Russia on Monday rejected a third draft UN resolution on the province, a watered-down text calling for more Serb-Albanian talks but which Moscow said was still "permeated with the concept of the independence of Kosovo".

Solana said a further 120-day period of shuttle diplomacy between Belgrade and Pristina would be conducted instead under the authority of the major power Contact Group, where Moscow has a seat but not a veto.

Asked whether UN envoy Martti Ahtisaari would remain as mediator, he said: "I cannot answer that formally now but I think it will probably under the aegis of the Contact Group."

The informal group, created in the mid-1990s to oversee Balkan diplomacy, comprises the United States, Britain, France, Germany, Italy and Russia.

Solana said there was still a short period left to make a final push for a UN resolution. He was speaking hours after meeting Ahtisaari, whose peace plan called for Kosovo to be given independence under EU supervision.

The former Finnish president left without commenting. Diplomats said the United States was loath to dump Ahtisaari, seeing it as too much of a concession to Moscow.

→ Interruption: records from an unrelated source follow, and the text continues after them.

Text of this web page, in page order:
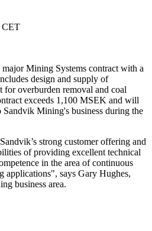
CET
Mining Systems contract with a
design and supply of
overburden removal and coal
exceeds 1,100 MSEK and will
Sandvik Mining's business during the
strong customer offering and
of providing excellent technical
in the area of continuous
applications", says Gary Hughes,
business area.
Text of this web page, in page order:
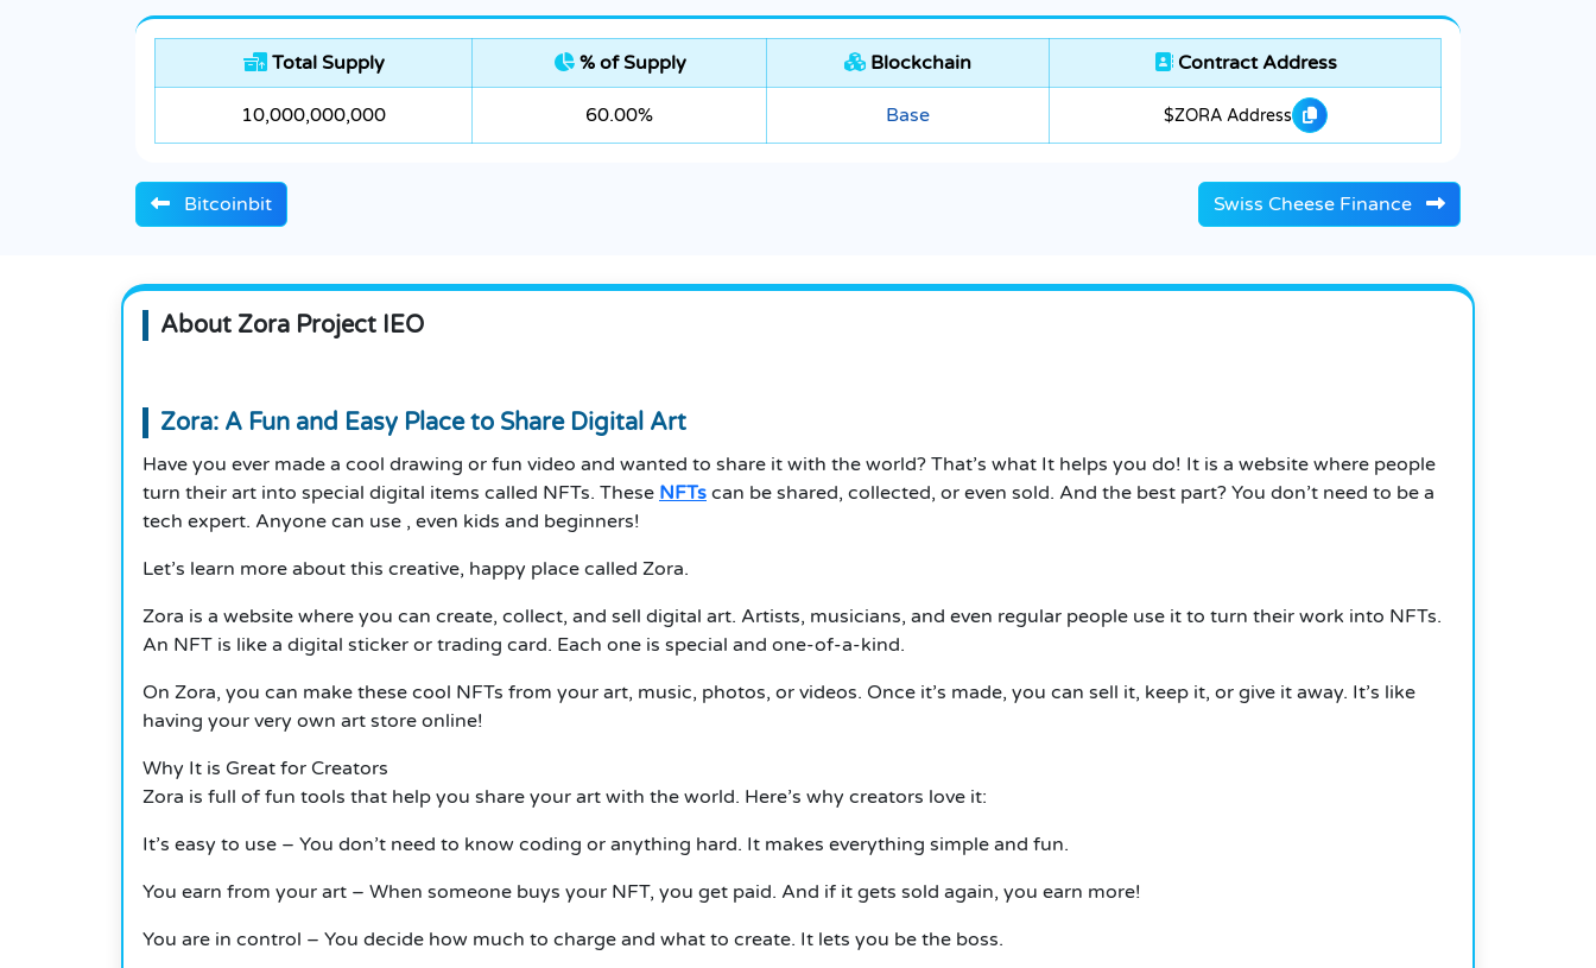
Total Supply % of Supply Blockchain Contract Address
10,000,000,000 60.00% Base $ZORA Address
Bitcoinbit Swiss Cheese Finance
About Zora Project IEO
Zora: A Fun and Easy Place to Share Digital Art
Have you ever made a cool drawing or fun video and wanted to share it with the world? That’s what It helps you do! It is a website where people
turn their art into special digital items called NFTs. These NFTs can be shared, collected, or even sold. And the best part? You don’t need to be a
tech expert. Anyone can use , even kids and beginners!
Let’s learn more about this creative, happy place called Zora.
Zora is a website where you can create, collect, and sell digital art. Artists, musicians, and even regular people use it to turn their work into NFTs.
An NFT is like a digital sticker or trading card. Each one is special and one-of-a-kind.
On Zora, you can make these cool NFTs from your art, music, photos, or videos. Once it’s made, you can sell it, keep it, or give it away. It’s like
having your very own art store online!
Why It is Great for Creators
Zora is full of fun tools that help you share your art with the world. Here’s why creators love it:
It’s easy to use – You don’t need to know coding or anything hard. It makes everything simple and fun.
You earn from your art – When someone buys your NFT, you get paid. And if it gets sold again, you earn more!
You are in control – You decide how much to charge and what to create. It lets you be the boss.

German Chancellor Angela Merkel said after meeting Serbian Prime Minister Vojislav Kostunica that Berlin still wanted a UN resolution but made clear it too was eyeing other routes.

"We are now thinking about whether it would be possible to support a phase of negotiations between Belgrade and Pristina to try once again to find a solution," Merkel told reporters.

"The Serbian government believes we should begin negotiations (with Pristina) as soon as possible and no resolution is needed for this," Kostunica said.

"These negotiations should get underway without any interference from the Ahtisaari plan," he said.